The Punk-Ska Political fist was now an open one-love palm, beckoning you to bounce and sing. The man plays with an intensity matched only by the care he displays for the audience. If he said bounce, we bounced. If Babar ordered we groove, we did as this wild-eyed funkster commanded. It was a revelation and I fervently believe that anyone out there, who goes to a Babar Luck gig and fails to have a good time, is probably dead inside, much like Katie Holmes — who constantly stares out at me from the cover of National Enquirer with her cold, cold, dead eyes.

Soulless eyes…

The devil’s eyes…

Ah right, where was I? Oh yeah, Roskilde.

Babar Luck was supported at Roskilde by two (was it three?) skilled female musicians who seemed to be thoroughly enjoying themselves. In fact, they seemed to be grinning and laughing as much if not more than many people in the crowd. Afterwards, I found it a rare enough spectacle that when the gig wrapped up, people were not just crowding around the stage in a hope to get a free CD, but were instead waving money around. Within a minute or two all copies of Babar Luck’s ‘Care in the Community’ album were gone and my companion and I were left talking with the man himself.

We did the usual two people stunned by a fantastic gig and promptly thanked him copious times and demanded he play Dublin and Amsterdam. It is always a joy to find out that the warm stage persona wasn’t hiding a cranky reclusive performer. I’ve really tried to find some sort of criticism of Babar Luck’s stage show, something anything, even a problem with the sound at Roskilde and I can’t. I’d just like to be able to see the man in concert more often.

I’m extremely thankful that my companion, in all her mohawked glory caught the eye of the drummer. Were it not for the free CD she received, it would have taken us far longer to get a copy of the album and we may well have forgotten to purchase it in much the same way as we did with Bellowhead. That free CD would lead to my purchasing the album from Babar’s website. One for one I guess.

From ‘1 Luv’ and its jangling guitar opening on ‘Care In The Community’ to its abrupt stop and the Ska-Punk guitar opening of the album’s title track, this is a solid album, perfect for drinking cider to on sunny days. Though political at its core, the stories it sings manage to easily straddle the personal — as Babar discusses influences from his childhood, as they do the sociopolitical — as he relates a refugee and his life story, or even the corruption of governments — namely America’s need to stop propagating war about the world. Of the twelve song listing ‘Quarter to Eight’ is a personal favourite.

Granted, with a heady spiritual vein running through the album, if you are like a Finnish friend of mine and cannot bare listening to songs where a man mentions God, then this isn’t for you. But if you can accept past the wording of some parts of the man’s message — you’ll find an album that’ll age extremely well in your collection — and maybe, just maybe you’ll be lucky enough to see the man perform.

Review Update:

It’s ten years now since Roskilde, since I saw Babar Luck play.
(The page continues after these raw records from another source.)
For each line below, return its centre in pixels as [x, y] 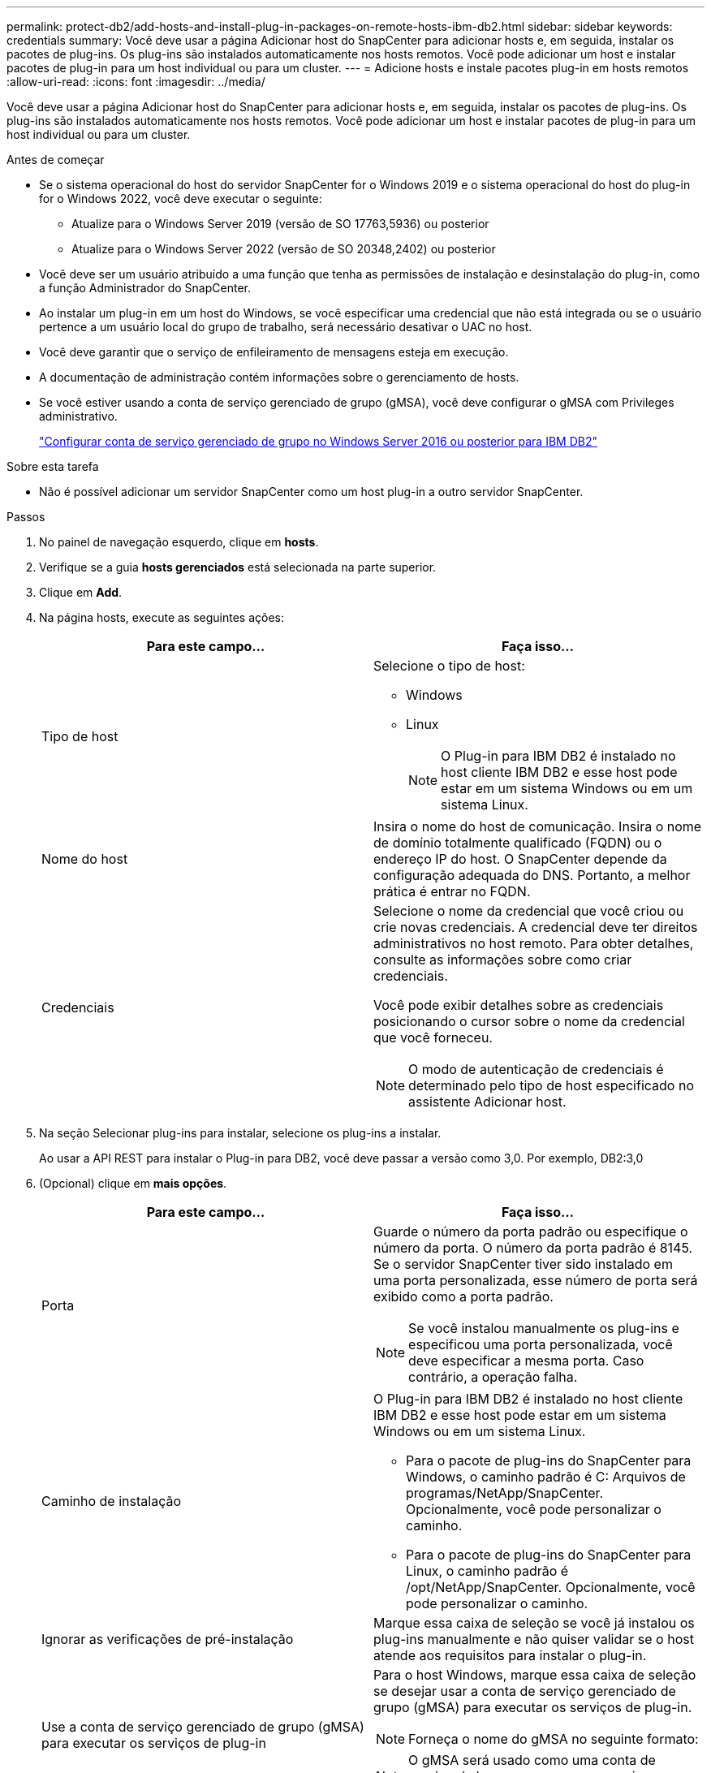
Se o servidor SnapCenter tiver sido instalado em [523, 1264]
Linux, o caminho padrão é [487, 1571]
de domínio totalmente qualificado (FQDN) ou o [518, 843]
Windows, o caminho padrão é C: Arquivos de [546, 1477]
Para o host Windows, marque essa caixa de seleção [535, 1675]
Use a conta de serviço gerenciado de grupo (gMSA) [203, 1727]
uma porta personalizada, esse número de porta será [536, 1280]
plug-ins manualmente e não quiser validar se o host [534, 1639]
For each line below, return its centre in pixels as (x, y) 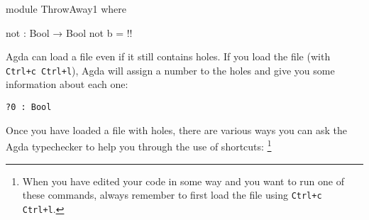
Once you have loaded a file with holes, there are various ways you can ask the (177, 130)
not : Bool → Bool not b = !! (69, 32)
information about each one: (67, 84)
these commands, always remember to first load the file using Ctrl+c (172, 195)
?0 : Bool (29, 108)
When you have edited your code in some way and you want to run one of (183, 181)
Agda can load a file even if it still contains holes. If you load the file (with (168, 56)
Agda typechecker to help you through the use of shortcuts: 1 (139, 145)
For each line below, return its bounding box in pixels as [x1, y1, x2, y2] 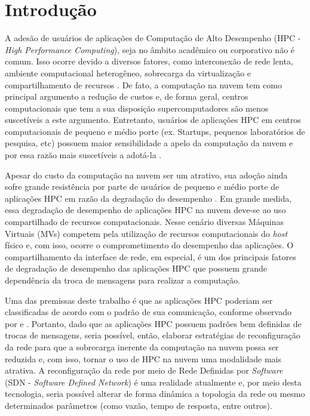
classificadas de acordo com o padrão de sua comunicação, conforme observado [5, 306, 291, 318]
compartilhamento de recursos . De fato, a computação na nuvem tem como [5, 78, 282, 91]
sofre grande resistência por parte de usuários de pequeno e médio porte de [5, 180, 280, 193]
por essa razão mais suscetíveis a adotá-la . [5, 149, 162, 161]
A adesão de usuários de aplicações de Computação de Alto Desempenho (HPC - [5, 32, 301, 44]
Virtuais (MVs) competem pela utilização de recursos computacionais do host [5, 227, 288, 239]
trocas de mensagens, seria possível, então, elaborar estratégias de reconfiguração [5, 329, 300, 341]
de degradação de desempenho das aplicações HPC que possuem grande [5, 262, 267, 275]
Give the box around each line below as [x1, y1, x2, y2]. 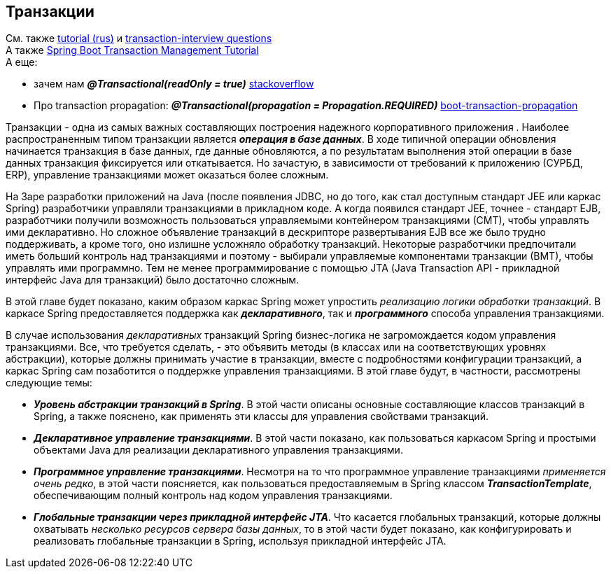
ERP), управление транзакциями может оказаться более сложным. [6, 169, 329, 181]
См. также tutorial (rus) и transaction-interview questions [6, 32, 272, 45]
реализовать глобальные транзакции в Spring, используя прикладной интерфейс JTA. [34, 535, 447, 547]
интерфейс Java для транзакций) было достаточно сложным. [6, 274, 300, 286]
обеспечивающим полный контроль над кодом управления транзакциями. [34, 489, 393, 502]
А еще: [6, 56, 38, 69]
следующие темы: [6, 377, 92, 389]
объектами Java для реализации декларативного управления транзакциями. [34, 444, 403, 456]
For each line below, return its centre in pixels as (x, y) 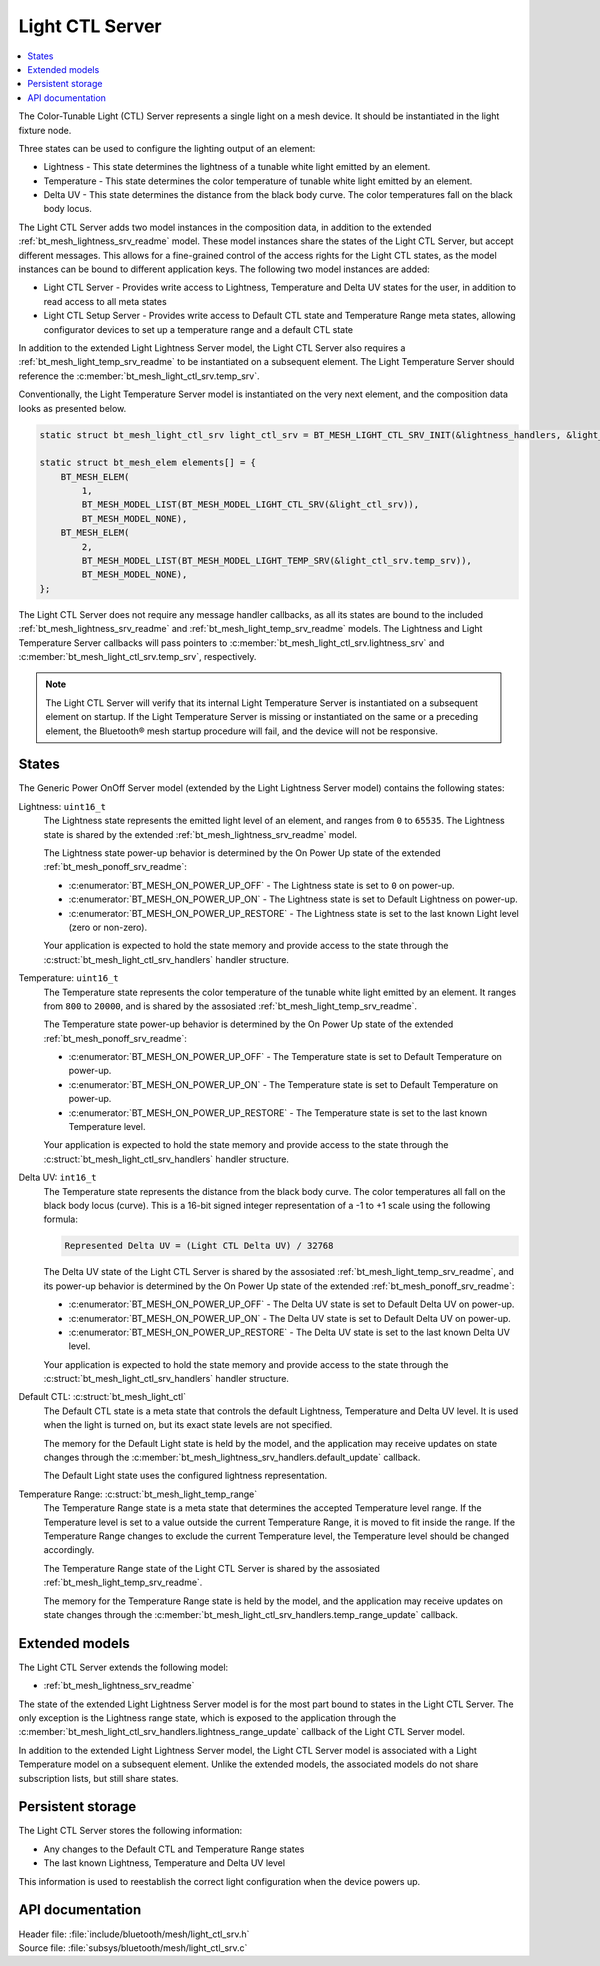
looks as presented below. (72, 408)
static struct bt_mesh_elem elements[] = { (148, 463)
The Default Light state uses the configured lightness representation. (185, 1476)
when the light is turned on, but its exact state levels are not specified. (188, 1425)
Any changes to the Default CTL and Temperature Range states (174, 1849)
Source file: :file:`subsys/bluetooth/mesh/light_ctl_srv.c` (133, 1947)
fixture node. (45, 130)
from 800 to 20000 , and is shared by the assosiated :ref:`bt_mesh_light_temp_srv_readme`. (230, 1006)

Ten years that ‘Care in the Community’ has been with me.

It has never left me.

Bringing back memories of the dead, beers on pavements in the sun, whisky in coffee on terraces, the warm drift of weed and rolled Dutch Javanese cigarettes. I think that time and overplay has not managed to kill the record is a true testament to its quality and Babar Luck’s musicianship.

It’s good knowing Babar Luck: World Citizen is out there.

If you have the money to pay them their worth…find Babar Luck…get him to play…

Here’s a track from his 2007 release ‘World Citizen Frankenstaanee’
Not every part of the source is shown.